╭──

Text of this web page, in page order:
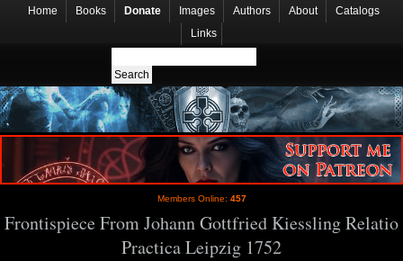
Home Books Donate Images Authors About
Catalogs
Links
Members Online: 457
Frontispiece From Johann Gottfried Kiessling Relatio
Practica Leipzig 1752
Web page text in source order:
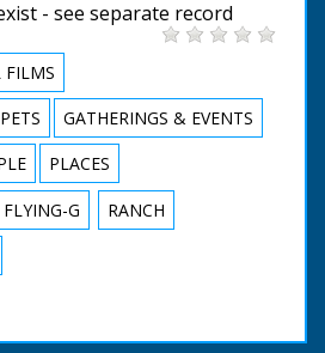
- see separate record
FILMS
GATHERINGS & EVENTS
PLACES
FLYING-G
RANCH

╰──

Return the listing above verbatim and exclude every picture.

→ SOLUTION:
Text of this web page, in page order:
Home Books Donate Images Authors About
Catalogs
Links
Members Online: 457
Frontispiece From Johann Gottfried Kiessling Relatio
Practica Leipzig 1752
Web page text in source order:
- see separate record
FILMS
GATHERINGS & EVENTS
PLACES
FLYING-G
RANCH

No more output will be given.